泊まっていけと引き留めるラクスを断って帰宅する。
これ以上甘えるわけにはいかなかった。






夜にカガリから通信が入った。
『このっ馬鹿!!』
第一声がこれである。
『毎日、メールで状況報告しろと言っていただろ』
「ごめん。すっかり忘れていたよ」
『こっちが送ったメールも見ていないな』
「うん…」
『便りがないのは元気な証拠とは言うが心配したぞ』
痺れを切らして通信を入れてきたらしい。
「ごめんね。こっちはこっちで楽しんでるから」
『ならいいが。……実は一つ言い忘れていた事があって…イザークという奴のことなんだが』
「聞いてるよ。うまくやってるから心配しないで」
『そうか』
「あと2日間頑張るね。
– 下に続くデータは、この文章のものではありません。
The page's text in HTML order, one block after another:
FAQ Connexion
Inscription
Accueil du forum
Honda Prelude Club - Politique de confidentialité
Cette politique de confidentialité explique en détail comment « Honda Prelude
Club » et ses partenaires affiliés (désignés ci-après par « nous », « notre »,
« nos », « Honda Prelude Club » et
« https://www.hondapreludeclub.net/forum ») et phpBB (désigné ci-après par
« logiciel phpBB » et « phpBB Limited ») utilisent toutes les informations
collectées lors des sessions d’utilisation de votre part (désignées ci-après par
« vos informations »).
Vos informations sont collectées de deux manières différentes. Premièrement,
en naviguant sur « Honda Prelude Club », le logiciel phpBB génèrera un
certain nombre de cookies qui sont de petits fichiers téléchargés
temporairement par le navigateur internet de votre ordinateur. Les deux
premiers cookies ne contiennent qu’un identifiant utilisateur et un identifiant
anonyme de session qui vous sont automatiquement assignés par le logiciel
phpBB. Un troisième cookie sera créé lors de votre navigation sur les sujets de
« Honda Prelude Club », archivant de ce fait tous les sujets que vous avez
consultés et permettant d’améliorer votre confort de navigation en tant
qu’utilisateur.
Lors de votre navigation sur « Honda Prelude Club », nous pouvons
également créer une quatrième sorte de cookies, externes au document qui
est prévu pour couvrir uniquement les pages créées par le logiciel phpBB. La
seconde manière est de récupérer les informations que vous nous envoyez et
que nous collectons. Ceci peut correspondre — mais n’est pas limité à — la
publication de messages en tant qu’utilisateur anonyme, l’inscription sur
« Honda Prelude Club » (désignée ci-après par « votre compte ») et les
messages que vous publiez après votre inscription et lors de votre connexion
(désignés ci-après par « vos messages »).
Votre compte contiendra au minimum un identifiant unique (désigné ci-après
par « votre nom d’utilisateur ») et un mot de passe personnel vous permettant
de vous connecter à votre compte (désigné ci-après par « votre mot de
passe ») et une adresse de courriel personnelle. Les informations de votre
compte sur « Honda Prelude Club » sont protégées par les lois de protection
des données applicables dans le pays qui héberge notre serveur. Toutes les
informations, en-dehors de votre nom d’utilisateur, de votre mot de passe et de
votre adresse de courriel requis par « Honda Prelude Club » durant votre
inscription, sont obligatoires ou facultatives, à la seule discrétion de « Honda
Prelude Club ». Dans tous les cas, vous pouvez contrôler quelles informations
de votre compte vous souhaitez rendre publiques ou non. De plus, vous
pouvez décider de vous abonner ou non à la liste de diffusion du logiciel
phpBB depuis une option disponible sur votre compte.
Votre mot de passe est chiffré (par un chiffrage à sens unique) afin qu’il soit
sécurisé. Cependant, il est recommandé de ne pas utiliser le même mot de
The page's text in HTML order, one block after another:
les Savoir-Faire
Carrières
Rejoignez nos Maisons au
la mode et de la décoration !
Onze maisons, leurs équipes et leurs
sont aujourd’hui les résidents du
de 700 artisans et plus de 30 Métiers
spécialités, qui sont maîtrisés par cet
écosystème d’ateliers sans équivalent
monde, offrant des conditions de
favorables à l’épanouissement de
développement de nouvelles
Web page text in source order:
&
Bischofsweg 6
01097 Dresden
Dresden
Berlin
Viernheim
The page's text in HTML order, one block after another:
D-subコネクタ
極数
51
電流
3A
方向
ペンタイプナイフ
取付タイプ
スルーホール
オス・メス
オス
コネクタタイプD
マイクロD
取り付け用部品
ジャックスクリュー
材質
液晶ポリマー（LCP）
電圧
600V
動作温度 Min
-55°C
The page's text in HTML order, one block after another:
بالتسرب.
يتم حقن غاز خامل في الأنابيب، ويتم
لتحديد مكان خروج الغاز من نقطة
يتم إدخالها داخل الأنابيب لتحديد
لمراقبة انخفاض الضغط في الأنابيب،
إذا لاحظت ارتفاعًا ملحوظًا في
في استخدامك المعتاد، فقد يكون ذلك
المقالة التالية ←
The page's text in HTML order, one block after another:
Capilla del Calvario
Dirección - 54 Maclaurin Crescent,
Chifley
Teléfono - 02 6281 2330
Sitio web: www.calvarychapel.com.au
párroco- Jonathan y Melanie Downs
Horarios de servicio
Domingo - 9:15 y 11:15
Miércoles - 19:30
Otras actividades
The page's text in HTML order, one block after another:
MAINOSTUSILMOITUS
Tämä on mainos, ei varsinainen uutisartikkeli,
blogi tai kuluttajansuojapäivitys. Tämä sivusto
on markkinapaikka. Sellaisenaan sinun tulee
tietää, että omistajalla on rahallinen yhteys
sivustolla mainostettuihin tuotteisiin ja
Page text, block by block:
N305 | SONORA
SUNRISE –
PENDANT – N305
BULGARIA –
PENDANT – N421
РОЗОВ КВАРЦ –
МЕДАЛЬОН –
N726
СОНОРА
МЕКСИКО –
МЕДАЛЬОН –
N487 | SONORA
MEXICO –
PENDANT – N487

おやすみ、カガリ」
『おい!』
まだ何か言おうとしたカガリを遮って、一方的に通信を切る。

僕はカガリの口からイザークの名前を聞いて……嫉妬した。


カガリに悪いことをしたと反省してその晩はなかなか寝付けなかった。
あまり寝ていないせいか起きるのが怠い。
青い顔で無理して行こうとすると執事が押さえつけて2時間目から出るように言った。
渋々受け入れながらも少し寝ると大分楽になった。

それでもあまり顔色の良くないキラを休ませようとしたが、どうしても行きたいと言うと、
土曜日で午前中で授業が終わることもあって執事の方が折れた。




階段を上っていると下から声が掛けられた。
一番会いたくて会いたくない人。
少し呼吸が乱れていて、走ってきたのだと分かった。
「おはよう、イザーク」
「おはよう…大丈夫なのか?」
「大丈夫だからこうして出てきたんだよ」
徐々に縮まる距離に逃げ出したくなる。
段差が一つになって目線が同じになるとコツンと額と額がくっつけられた。
「熱は無いようだな」
近すぎる顔に今はドキドキするより切なくなった。
顔に出てしまったのだろうか。
イザークは怪訝そうに手を伸ばしてきた。
「カガリ?」
「っ!!」
無意識にその手を振り払うと、意表をつかれたイザークはバランスを崩して転落した。
それほど高い位置にいたわけではなかったが、窓ガラスは衝撃を受け止めてはくれなかった。


ガシャンッ


散らばる破片と広がる鮮血。
誰かが悲鳴を上げる。
騒ぎを聞いてアンディが駆けつけてきた。

キラは茫然とそれを見下ろすことしか出来なかった。
顔を押さえたイザークの手の隙間から血があふれ出るのを見て視界がグラリと揺れる。
意識を手放す直前にイザークが必死の形相で立ち上がろうとしたのが見えた。